↓↓↓
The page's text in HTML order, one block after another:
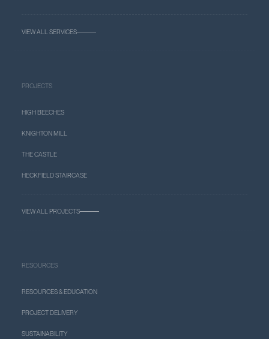
VIEW ALL SERVICES
PROJECTS
HIGH BEECHES
KNIGHTON MILL
THE CASTLE
HECKFIELD STAIRCASE
VIEW ALL PROJECTS
RESOURCES
RESOURCES & EDUCATION
PROJECT DELIVERY
SUSTAINABILITY
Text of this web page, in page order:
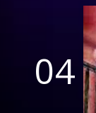
04
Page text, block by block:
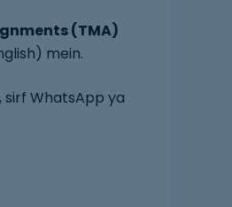
(TMA)
mein.
sirf WhatsApp ya
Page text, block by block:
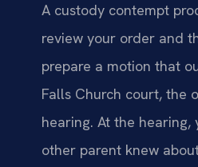
A custody contempt
review your order and
prepare a motion that
Falls Church court, the
hearing. At the
other parent knew
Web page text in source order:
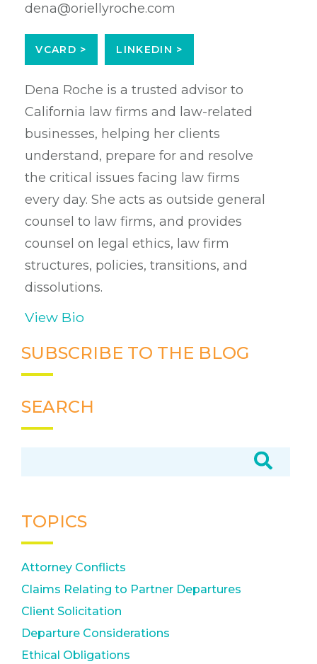
dena@oriellyroche.com
VCARD > LINKEDIN >
Dena Roche is a trusted advisor to
California law firms and law-related
businesses, helping her clients
understand, prepare for and resolve
the critical issues facing law firms
every day. She acts as outside general
counsel to law firms, and provides
counsel on legal ethics, law firm
structures, policies, transitions, and
dissolutions.
View Bio
SUBSCRIBE TO THE BLOG
SEARCH
TOPICS
Attorney Conflicts
Claims Relating to Partner Departures
Client Solicitation
Departure Considerations
Ethical Obligations
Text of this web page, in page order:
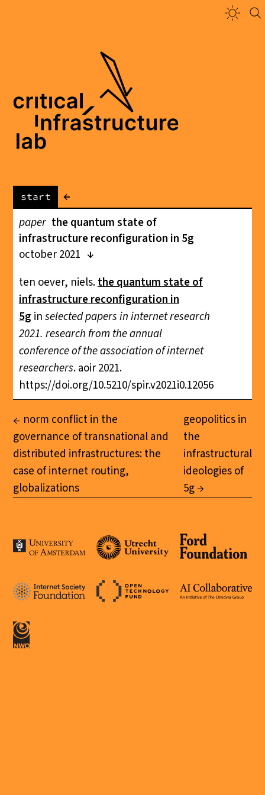
start
←
paper the quantum state of
infrastructure reconfiguration in 5g
october 2021
ten oever, niels.the quantum state of
infrastructure reconfiguration in
5g inselected papers in internet research
2021. research from the annual
conference of the association of internet
researchers. aoir 2021.
https://doi.org/10.5210/spir.v2021i0.12056
norm conflict in the
governance of transnational and
distributed infrastructures: the
case of internet routing,
globalizations
geopolitics in
the
infrastructural
ideologies of
5g
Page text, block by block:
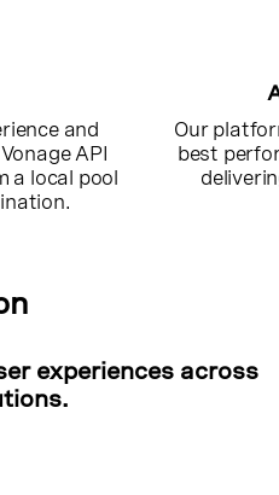
and
API
a local pool
Our
best
experiences across
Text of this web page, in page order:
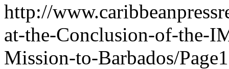
http://
at-the-Conclusion-of-the-
Mission-to-Barbados/
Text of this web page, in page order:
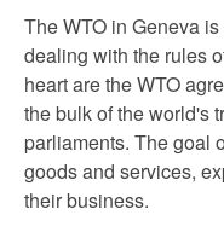
The WTO in Geneva
dealing with the rules
heart are the WTO
the bulk of the world's
parliaments. The goal
goods and services,
their business.
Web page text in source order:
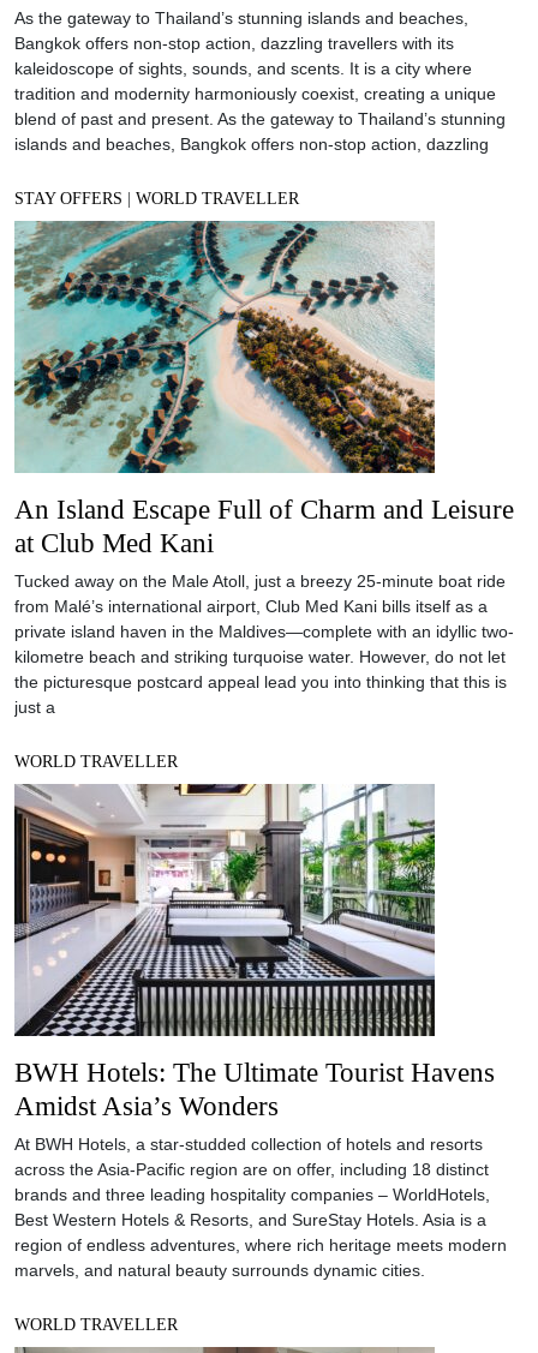
As the gateway to Thailand’s stunning islands and beaches,
Bangkok offers non-stop action, dazzling travellers with its
kaleidoscope of sights, sounds, and scents. It is a city where
tradition and modernity harmoniously coexist, creating a unique
blend of past and present. As the gateway to Thailand’s stunning
islands and beaches, Bangkok offers non-stop action, dazzling
STAY OFFERS WORLD TRAVELLER
An Island Escape Full of Charm and Leisure
at Club Med Kani
Tucked away on the Male Atoll, just a breezy 25-minute boat ride
from Malé’s international airport, Club Med Kani bills itself as a
private island haven in the Maldives—complete with an idyllic two-
kilometre beach and striking turquoise water. However, do not let
the picturesque postcard appeal lead you into thinking that this is
just a
WORLD TRAVELLER
BWH Hotels: The Ultimate Tourist Havens
Amidst Asia’s Wonders
At BWH Hotels, a star-studded collection of hotels and resorts
across the Asia-Pacific region are on offer, including 18 distinct
brands and three leading hospitality companies – WorldHotels,
Best Western Hotels & Resorts, and SureStay Hotels. Asia is a
region of endless adventures, where rich heritage meets modern
marvels, and natural beauty surrounds dynamic cities.
WORLD TRAVELLER
↑↑↑
> _Task requirements_
Line by line, return the listing above exactly, dropping every picture.

> _Solution_
The page's text in HTML order, one block after another:
VIEW ALL SERVICES
PROJECTS
HIGH BEECHES
KNIGHTON MILL
THE CASTLE
HECKFIELD STAIRCASE
VIEW ALL PROJECTS
RESOURCES
RESOURCES & EDUCATION
PROJECT DELIVERY
SUSTAINABILITY
Text of this web page, in page order:
04
Page text, block by block:
(TMA)
mein.
sirf WhatsApp ya
Page text, block by block:
A custody contempt
review your order and
prepare a motion that
Falls Church court, the
hearing. At the
other parent knew
Web page text in source order:
dena@oriellyroche.com
VCARD > LINKEDIN >
Dena Roche is a trusted advisor to
California law firms and law-related
businesses, helping her clients
understand, prepare for and resolve
the critical issues facing law firms
every day. She acts as outside general
counsel to law firms, and provides
counsel on legal ethics, law firm
structures, policies, transitions, and
dissolutions.
View Bio
SUBSCRIBE TO THE BLOG
SEARCH
TOPICS
Attorney Conflicts
Claims Relating to Partner Departures
Client Solicitation
Departure Considerations
Ethical Obligations
Text of this web page, in page order:
start
←
paper the quantum state of
infrastructure reconfiguration in 5g
october 2021
ten oever, niels.the quantum state of
infrastructure reconfiguration in
5g inselected papers in internet research
2021. research from the annual
conference of the association of internet
researchers. aoir 2021.
https://doi.org/10.5210/spir.v2021i0.12056
norm conflict in the
governance of transnational and
distributed infrastructures: the
case of internet routing,
globalizations
geopolitics in
the
infrastructural
ideologies of
5g
Page text, block by block:
and
API
a local pool
Our
best
experiences across
Text of this web page, in page order:
http://
at-the-Conclusion-of-the-
Mission-to-Barbados/
Text of this web page, in page order:
The WTO in Geneva
dealing with the rules
heart are the WTO
the bulk of the world's
parliaments. The goal
goods and services,
their business.
Web page text in source order:
As the gateway to Thailand’s stunning islands and beaches,
Bangkok offers non-stop action, dazzling travellers with its
kaleidoscope of sights, sounds, and scents. It is a city where
tradition and modernity harmoniously coexist, creating a unique
blend of past and present. As the gateway to Thailand’s stunning
islands and beaches, Bangkok offers non-stop action, dazzling
STAY OFFERS WORLD TRAVELLER
An Island Escape Full of Charm and Leisure
at Club Med Kani
Tucked away on the Male Atoll, just a breezy 25-minute boat ride
from Malé’s international airport, Club Med Kani bills itself as a
private island haven in the Maldives—complete with an idyllic two-
kilometre beach and striking turquoise water. However, do not let
the picturesque postcard appeal lead you into thinking that this is
just a
WORLD TRAVELLER
BWH Hotels: The Ultimate Tourist Havens
Amidst Asia’s Wonders
At BWH Hotels, a star-studded collection of hotels and resorts
across the Asia-Pacific region are on offer, including 18 distinct
brands and three leading hospitality companies – WorldHotels,
Best Western Hotels & Resorts, and SureStay Hotels. Asia is a
region of endless adventures, where rich heritage meets modern
marvels, and natural beauty surrounds dynamic cities.
WORLD TRAVELLER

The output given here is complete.